Scientist says decision to go ahead with communions and confirmations could lead to "super-spreader events"
"I think the idea that anytime anyone feels an inconvenience they label it as discrimination is a bit absurd."
Professor Aoife McLysaght has said that the decision to go ahead with first communions and confirmations could lead to "super-spreader events".
Speaking on RTÉ Radio's Today programme on Wednesday, the scientist said that Ireland's reopening is "very delicate" and that you "can't just have people deciding the rules don't apply".
Referring to the Archbishop of Dublin's description of the current guidelines on communions and confirmations as "discriminatory", McLysaght said: "I don't know what kind of discrimination they imagine is taking place, but our reopening is very delicate and, as we know, we have quite high case numbers and there are choices that have to be made.

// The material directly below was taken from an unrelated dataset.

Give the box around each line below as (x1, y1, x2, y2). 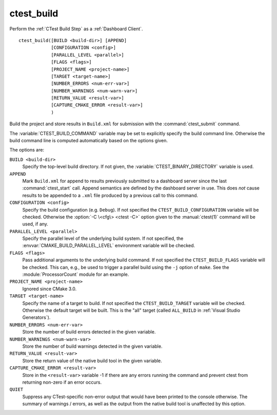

"We can't do everything all at once. I think the idea that anytime anyone feels an inconvenience they label it as discrimination is a bit absurd, we've all been experiencing huge inconvenience for over a year now and we've relied heavily on solidarity.
"We can't just have people deciding the rules don't apply to them."
McLysaght added that there was an added risk due to the fact that children have yet to be vaccinated, saying that events such as communions and confirmations are "not time sensitive".
The Trinity College professor said that they could lead to "potentially a super-spreader event" if they take place before public health advice says it is safe for them to do so.
Her comments come after the Archbishop of Dublin Dermot Farrell wrote to priests in his archdiocese to advise them to proceed with first holy communions and confirmations.
This goes against the current public health advice issued by the government, which states these ceremonies should not go ahead.
He is the first Archbishop in Ireland to give such advice, although several Bishops did give similar advice to parishes last week.